Load multiple models for multi process inference

Bruce_Dong · December 17, 2022, 8:01am

here is my code ,it worked in parallel, but each inference took a hundredfold longer.

without multi process ,each inference cost 20ms,
with multi process, each inference cost 25s.

def load_model():
    conf_obj = _get_config_obj("tests/ocr/ocr.yml")
    model_manange = OCRModel(conf_obj)
    model_manange.load_model()
    model_manange.status = MODEL_MANAGE_IDLE
    return model_manange


def init_multi_load() -> None:
    for i in range(3):
        model_manage_list.append(load_model())

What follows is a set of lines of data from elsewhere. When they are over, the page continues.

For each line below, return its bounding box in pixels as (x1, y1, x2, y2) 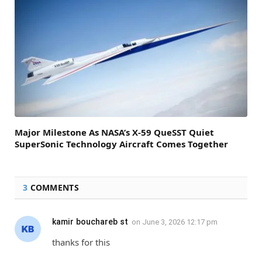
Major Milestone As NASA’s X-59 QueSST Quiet (15, 126, 214, 139)
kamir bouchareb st (52, 217, 128, 227)
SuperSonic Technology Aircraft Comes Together (15, 138, 228, 150)
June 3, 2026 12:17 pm (142, 218, 218, 227)
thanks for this (52, 236, 110, 249)
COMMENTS (27, 182, 79, 194)
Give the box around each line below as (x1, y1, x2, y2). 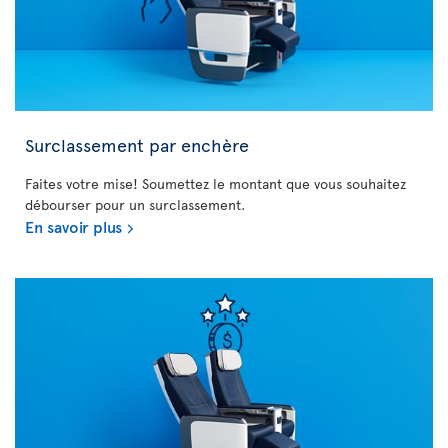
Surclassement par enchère (25, 132, 249, 158)
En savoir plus (25, 215, 122, 238)
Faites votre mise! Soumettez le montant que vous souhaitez (25, 174, 406, 194)
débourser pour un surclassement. (25, 195, 245, 215)
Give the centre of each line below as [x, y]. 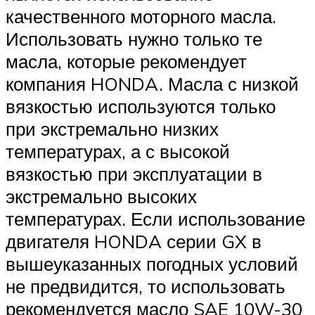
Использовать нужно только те [134, 39]
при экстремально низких [112, 129]
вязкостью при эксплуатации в [134, 174]
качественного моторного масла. [141, 17]
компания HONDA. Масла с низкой [152, 84]
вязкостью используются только [141, 107]
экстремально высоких [101, 197]
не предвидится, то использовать [146, 287]
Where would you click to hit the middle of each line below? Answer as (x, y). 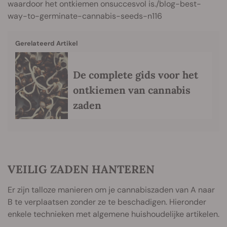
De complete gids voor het (136, 74)
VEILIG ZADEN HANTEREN (81, 169)
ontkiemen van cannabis (132, 90)
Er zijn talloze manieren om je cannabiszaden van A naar (111, 190)
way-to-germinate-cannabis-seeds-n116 (85, 16)
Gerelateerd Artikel (46, 43)
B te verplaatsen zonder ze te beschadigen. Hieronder (107, 202)
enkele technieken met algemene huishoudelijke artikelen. (113, 214)
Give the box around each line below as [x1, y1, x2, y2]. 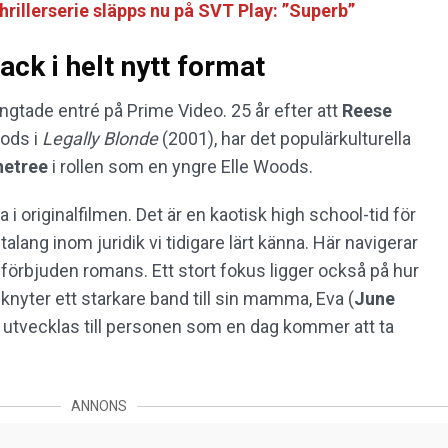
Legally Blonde [42, 128, 162, 150]
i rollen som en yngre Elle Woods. [52, 156, 317, 178]
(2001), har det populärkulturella [162, 128, 411, 150]
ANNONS [71, 398, 127, 415]
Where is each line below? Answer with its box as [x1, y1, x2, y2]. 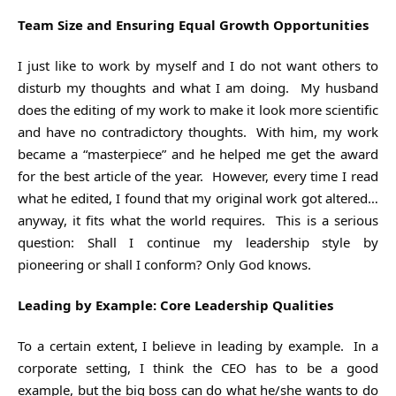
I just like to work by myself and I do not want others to [18, 56, 378, 74]
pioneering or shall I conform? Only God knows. [18, 255, 311, 273]
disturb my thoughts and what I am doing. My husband [18, 78, 378, 96]
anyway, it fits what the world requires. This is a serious [18, 210, 378, 229]
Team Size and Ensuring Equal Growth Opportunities [18, 15, 369, 34]
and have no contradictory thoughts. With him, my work [18, 122, 378, 141]
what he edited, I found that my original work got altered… [18, 188, 378, 207]
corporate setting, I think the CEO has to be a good [18, 358, 378, 377]
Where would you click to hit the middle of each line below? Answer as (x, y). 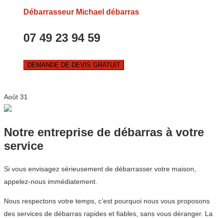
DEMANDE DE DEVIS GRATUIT (74, 65)
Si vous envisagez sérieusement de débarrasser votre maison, (100, 169)
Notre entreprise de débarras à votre (104, 132)
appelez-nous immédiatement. (51, 182)
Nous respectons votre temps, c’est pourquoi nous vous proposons (107, 201)
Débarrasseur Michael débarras (81, 12)
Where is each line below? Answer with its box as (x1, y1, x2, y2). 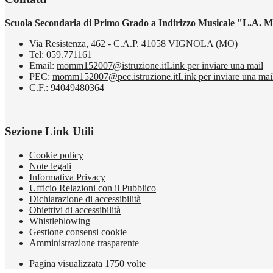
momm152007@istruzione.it (57, 60, 166, 71)
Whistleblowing (29, 216, 90, 227)
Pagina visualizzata (29, 258, 105, 269)
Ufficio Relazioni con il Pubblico (29, 183, 156, 194)
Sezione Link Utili (5, 125, 94, 138)
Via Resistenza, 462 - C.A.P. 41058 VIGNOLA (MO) (29, 38, 238, 49)
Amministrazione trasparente (29, 238, 139, 249)
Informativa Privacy (29, 172, 105, 183)
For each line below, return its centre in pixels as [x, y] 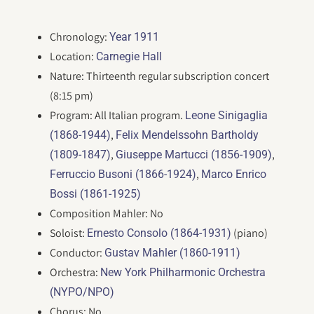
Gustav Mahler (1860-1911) [173, 253]
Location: [73, 56]
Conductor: [77, 253]
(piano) [250, 233]
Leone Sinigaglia [227, 115]
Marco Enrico [234, 174]
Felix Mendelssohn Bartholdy [187, 135]
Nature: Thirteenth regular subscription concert [160, 76]
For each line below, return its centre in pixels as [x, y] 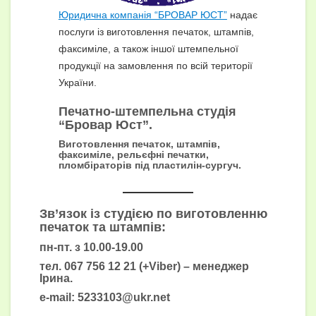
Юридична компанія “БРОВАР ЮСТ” [142, 15]
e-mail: [59, 298]
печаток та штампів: [103, 227]
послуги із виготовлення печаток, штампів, [156, 32]
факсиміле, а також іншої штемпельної [148, 49]
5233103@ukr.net [124, 298]
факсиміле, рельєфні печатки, [133, 155]
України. [77, 83]
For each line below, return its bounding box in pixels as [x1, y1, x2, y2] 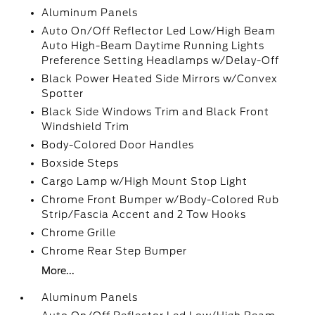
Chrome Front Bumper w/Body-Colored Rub [41, 194, 280, 205]
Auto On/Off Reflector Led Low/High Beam [41, 25, 276, 37]
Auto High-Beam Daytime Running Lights [41, 40, 265, 51]
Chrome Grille [41, 227, 117, 238]
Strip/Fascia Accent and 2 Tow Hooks [41, 209, 247, 220]
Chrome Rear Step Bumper [41, 245, 188, 257]
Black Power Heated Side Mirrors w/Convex [41, 73, 278, 84]
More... [41, 265, 75, 276]
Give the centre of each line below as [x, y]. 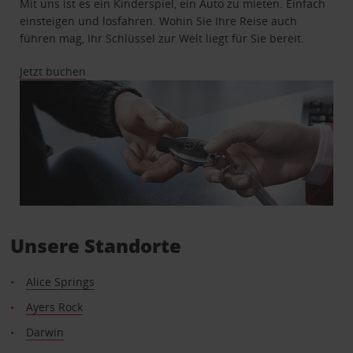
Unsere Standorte [95, 245]
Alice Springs [60, 281]
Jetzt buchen [53, 72]
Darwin [45, 332]
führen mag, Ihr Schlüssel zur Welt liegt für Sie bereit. [162, 39]
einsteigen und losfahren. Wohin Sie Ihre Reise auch [159, 21]
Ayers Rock [54, 307]
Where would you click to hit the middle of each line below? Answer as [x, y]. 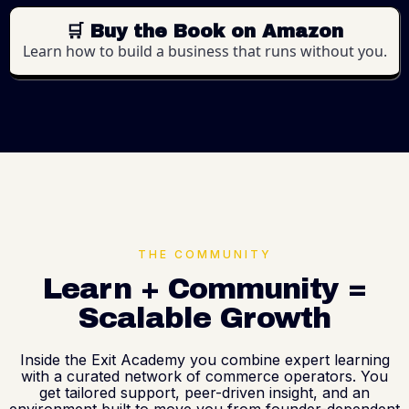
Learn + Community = [204, 288]
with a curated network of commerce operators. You [204, 376]
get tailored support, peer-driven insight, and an [204, 392]
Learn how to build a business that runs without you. [204, 51]
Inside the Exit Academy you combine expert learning [204, 359]
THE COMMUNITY [204, 254]
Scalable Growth [204, 318]
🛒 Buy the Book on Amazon [204, 31]
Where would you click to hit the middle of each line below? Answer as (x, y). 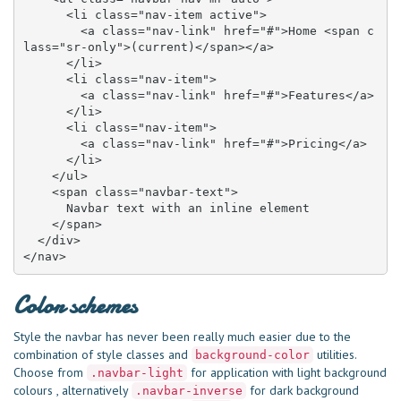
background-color (252, 354)
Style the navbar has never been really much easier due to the (182, 336)
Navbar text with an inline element (44, 209)
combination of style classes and (102, 354)
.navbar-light (137, 372)
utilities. (335, 354)
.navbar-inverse (189, 390)
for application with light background (287, 372)
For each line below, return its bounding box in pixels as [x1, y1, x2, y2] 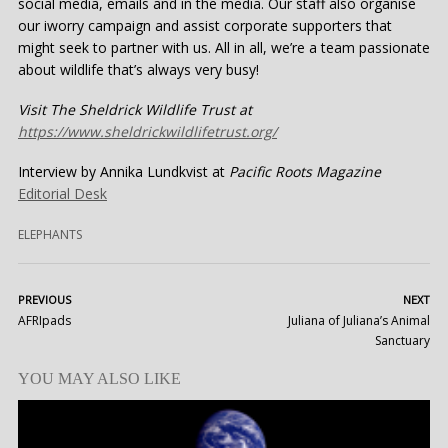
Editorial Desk [18, 183, 107, 203]
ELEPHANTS [18, 225, 82, 243]
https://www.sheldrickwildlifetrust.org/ [18, 121, 277, 141]
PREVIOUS [18, 291, 71, 307]
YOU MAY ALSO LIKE [18, 369, 181, 387]
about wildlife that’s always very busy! [18, 59, 259, 79]
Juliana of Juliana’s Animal [288, 311, 430, 329]
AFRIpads [18, 311, 71, 329]
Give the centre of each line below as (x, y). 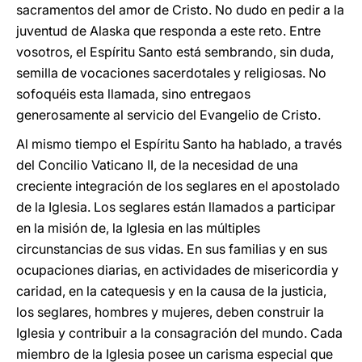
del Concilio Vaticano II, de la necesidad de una (157, 165)
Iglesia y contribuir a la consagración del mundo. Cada (179, 333)
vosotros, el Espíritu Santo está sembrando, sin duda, (175, 52)
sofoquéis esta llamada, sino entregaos (133, 94)
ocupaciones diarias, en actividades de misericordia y (177, 270)
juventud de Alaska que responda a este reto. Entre (168, 31)
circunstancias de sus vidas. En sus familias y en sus (172, 249)
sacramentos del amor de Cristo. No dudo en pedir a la (180, 10)
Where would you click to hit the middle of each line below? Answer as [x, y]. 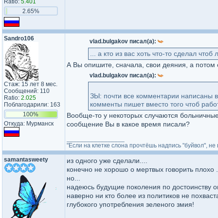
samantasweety [26, 160]
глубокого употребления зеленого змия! [130, 204]
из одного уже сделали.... [107, 161]
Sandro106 [19, 38]
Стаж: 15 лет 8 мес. [31, 84]
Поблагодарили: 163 [32, 105]
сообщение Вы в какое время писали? [128, 124]
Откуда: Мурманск [29, 124]
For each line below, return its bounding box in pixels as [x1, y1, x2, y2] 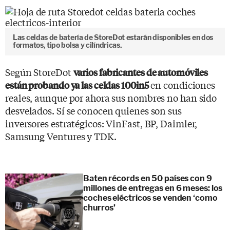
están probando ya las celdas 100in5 [5, 78, 149, 91]
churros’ [83, 202, 116, 213]
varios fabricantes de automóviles [73, 65, 208, 79]
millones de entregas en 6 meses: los [83, 183, 223, 193]
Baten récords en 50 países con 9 [83, 173, 212, 183]
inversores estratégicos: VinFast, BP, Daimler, [5, 116, 198, 130]
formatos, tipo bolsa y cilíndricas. [13, 41, 122, 49]
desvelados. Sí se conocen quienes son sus [5, 103, 182, 117]
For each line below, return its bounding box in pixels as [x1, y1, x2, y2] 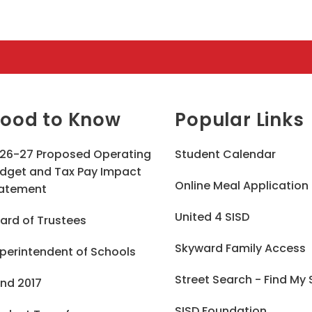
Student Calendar [175, 146, 276, 162]
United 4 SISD [175, 209, 250, 225]
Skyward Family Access [175, 240, 306, 256]
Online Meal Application [175, 178, 309, 194]
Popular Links [175, 107, 304, 132]
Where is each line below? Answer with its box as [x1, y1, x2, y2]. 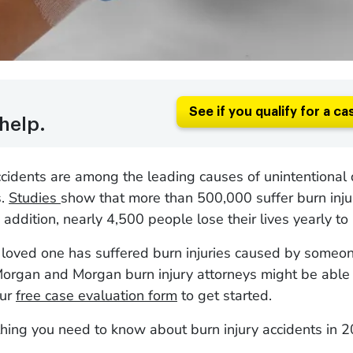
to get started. [177, 286, 272, 305]
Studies [9, 188, 61, 207]
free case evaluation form [16, 286, 177, 305]

def infer(data: dict, model_manage_list) -> dict:
    for model_manage in model_manage_list:
        if model_manage.status == MODEL_MANAGE_IDLE:
            model_manage.status = MODEL_MANAGE_WORKING
            ret = model_manage.run_model(data)
            model_manage.status = MODEL_MANAGE_IDLE
            return ret
    raise ValueError("no idle model for service")


if __name__ == '__main__':
    torch.multiprocessing.set_start_method('spawn', force=True)
    model_manage_list = Manager().list()
    init_multi_load()
    data = {} # just for show case here
    for i in range(3):
        mp = Process(target=infer, args=(data, model_manage_list,))
        mp.start()

    while True:
        time.sleep(2)

eqy · December 18, 2022, 5:31am

What hardware is running the model? If the processes are e.g., sharing a single GPU the increased contention could slow things down

Bruce_Dong · December 18, 2022, 5:40am

i got just single GPU in my computer

Is there a way to parallelize on single GPU ? I think my GPU performance is very redundant

eqy · December 18, 2022, 5:50am

How similar are the different models on your GPU? If they are similar and have relatively simple building blocks, you might look into e.g., using batched matmul in place of linear layers torch.bmm — PyTorch 1.13 documentation and grouped convolutions in place of “vanilla” convolutions to do multiple models worth of computation at the time/per layer. Of course, you would need to be careful about keeping normalization statistics separate across the models.

Bruce_Dong · December 19, 2022, 12:32pm

Hi Dear , Exactly the same model, torch.bmm doesn’t work for me. Do you have such an example ? that load multi model in one process and inference with subprocess parallel.